> Exercise input

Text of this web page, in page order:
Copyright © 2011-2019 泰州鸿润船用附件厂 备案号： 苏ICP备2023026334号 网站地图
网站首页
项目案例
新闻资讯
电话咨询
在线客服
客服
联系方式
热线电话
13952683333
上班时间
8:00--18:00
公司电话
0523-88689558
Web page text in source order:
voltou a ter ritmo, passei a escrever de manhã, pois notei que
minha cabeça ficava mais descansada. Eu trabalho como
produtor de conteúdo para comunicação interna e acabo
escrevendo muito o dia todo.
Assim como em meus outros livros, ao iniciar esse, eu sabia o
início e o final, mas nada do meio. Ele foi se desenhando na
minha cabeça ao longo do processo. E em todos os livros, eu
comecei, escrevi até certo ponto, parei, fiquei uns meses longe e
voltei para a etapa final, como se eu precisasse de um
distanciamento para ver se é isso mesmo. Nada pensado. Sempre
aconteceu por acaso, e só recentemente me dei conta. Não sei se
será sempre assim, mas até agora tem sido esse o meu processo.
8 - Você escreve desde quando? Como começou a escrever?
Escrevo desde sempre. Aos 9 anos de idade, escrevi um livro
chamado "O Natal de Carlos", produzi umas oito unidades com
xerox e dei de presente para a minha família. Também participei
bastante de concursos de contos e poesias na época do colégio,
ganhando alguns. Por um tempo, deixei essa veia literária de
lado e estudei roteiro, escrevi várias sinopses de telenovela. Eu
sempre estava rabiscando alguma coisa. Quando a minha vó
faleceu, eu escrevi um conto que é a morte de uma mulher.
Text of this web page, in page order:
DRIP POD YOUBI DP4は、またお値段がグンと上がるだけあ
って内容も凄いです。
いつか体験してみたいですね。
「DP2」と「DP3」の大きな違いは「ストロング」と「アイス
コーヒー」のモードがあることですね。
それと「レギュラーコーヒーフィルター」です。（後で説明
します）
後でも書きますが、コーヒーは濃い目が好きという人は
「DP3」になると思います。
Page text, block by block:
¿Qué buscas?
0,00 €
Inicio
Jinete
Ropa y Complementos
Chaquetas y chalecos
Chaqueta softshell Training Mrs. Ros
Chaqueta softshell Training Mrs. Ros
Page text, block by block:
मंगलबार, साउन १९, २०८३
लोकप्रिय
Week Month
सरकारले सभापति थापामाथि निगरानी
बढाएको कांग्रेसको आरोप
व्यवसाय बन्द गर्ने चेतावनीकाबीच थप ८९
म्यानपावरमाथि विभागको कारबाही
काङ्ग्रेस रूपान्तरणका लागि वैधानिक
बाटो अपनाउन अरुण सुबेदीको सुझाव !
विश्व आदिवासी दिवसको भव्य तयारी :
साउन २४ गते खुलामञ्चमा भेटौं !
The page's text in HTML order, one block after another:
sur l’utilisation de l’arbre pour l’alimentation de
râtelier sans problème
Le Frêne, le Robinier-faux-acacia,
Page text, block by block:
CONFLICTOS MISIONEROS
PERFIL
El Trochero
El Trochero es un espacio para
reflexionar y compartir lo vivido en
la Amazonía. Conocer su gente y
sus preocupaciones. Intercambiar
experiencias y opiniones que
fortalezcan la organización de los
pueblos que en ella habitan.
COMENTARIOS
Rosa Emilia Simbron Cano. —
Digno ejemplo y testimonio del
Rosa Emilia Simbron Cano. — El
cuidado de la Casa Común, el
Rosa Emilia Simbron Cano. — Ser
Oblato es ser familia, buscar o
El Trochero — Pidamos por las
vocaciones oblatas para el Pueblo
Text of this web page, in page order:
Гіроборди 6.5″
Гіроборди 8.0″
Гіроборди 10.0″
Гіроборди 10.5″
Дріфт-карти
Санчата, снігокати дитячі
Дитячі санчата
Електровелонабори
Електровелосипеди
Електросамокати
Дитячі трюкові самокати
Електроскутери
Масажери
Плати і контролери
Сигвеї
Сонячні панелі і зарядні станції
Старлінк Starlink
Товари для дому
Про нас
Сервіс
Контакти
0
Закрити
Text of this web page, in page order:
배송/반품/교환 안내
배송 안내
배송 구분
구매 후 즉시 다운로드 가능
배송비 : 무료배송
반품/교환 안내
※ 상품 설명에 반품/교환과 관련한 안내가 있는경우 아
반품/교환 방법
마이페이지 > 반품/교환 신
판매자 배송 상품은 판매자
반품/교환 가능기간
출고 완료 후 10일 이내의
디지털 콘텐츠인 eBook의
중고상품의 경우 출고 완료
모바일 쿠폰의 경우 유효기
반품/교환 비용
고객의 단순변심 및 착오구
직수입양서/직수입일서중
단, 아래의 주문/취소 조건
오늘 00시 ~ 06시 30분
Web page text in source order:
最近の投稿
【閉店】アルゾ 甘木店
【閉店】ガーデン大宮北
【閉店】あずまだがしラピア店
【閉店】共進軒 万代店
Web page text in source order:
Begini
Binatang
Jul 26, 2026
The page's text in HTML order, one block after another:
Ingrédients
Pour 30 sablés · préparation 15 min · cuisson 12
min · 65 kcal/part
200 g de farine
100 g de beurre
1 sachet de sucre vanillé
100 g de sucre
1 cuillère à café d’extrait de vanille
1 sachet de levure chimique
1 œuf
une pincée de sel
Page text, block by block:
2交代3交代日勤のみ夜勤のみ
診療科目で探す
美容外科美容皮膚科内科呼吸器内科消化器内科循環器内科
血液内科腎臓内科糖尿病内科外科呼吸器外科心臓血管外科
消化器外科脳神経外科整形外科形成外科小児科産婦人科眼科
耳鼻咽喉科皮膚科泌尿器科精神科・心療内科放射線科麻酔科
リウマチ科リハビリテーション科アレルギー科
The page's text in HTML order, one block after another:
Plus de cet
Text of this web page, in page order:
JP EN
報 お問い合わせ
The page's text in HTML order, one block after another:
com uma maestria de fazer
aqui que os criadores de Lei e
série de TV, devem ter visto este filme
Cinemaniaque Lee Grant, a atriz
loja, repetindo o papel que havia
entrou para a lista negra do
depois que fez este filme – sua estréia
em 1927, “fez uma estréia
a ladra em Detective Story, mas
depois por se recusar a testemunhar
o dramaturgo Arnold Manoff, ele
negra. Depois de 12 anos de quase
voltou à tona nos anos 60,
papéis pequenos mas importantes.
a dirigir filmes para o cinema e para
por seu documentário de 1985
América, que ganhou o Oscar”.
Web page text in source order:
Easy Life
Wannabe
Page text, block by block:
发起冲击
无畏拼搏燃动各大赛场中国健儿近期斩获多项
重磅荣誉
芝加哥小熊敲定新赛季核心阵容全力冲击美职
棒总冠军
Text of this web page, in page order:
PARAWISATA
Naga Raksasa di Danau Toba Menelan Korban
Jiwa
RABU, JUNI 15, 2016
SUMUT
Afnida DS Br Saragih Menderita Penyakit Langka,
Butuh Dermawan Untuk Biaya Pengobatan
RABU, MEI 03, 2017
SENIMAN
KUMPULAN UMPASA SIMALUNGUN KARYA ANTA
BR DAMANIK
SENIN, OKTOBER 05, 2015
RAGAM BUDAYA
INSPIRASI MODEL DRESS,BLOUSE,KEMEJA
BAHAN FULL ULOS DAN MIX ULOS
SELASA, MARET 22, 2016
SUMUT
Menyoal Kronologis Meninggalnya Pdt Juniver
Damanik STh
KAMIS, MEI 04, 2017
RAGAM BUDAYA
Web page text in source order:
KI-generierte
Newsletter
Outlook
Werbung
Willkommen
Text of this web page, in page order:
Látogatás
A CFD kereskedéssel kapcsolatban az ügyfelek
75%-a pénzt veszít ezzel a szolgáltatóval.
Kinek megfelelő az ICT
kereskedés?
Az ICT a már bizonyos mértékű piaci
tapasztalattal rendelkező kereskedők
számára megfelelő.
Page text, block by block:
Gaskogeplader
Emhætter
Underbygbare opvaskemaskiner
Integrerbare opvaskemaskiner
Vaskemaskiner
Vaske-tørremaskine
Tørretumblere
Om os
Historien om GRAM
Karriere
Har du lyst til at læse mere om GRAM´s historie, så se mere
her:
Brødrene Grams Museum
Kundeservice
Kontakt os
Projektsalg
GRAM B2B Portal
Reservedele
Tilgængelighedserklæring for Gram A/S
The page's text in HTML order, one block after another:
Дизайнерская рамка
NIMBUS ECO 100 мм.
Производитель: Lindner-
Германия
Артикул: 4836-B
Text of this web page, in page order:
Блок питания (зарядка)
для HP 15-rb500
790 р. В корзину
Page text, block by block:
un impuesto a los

> Description of the task
Could you copy exactly the line containing "NIMBUS ECO 100 мм." and each line after it through the end of the records, and nothing else?

> Expected output
NIMBUS ECO 100 мм.
Производитель: Lindner-
Германия
Артикул: 4836-B
Text of this web page, in page order:
Блок питания (зарядка)
для HP 15-rb500
790 р. В корзину
Page text, block by block:
un impuesto a los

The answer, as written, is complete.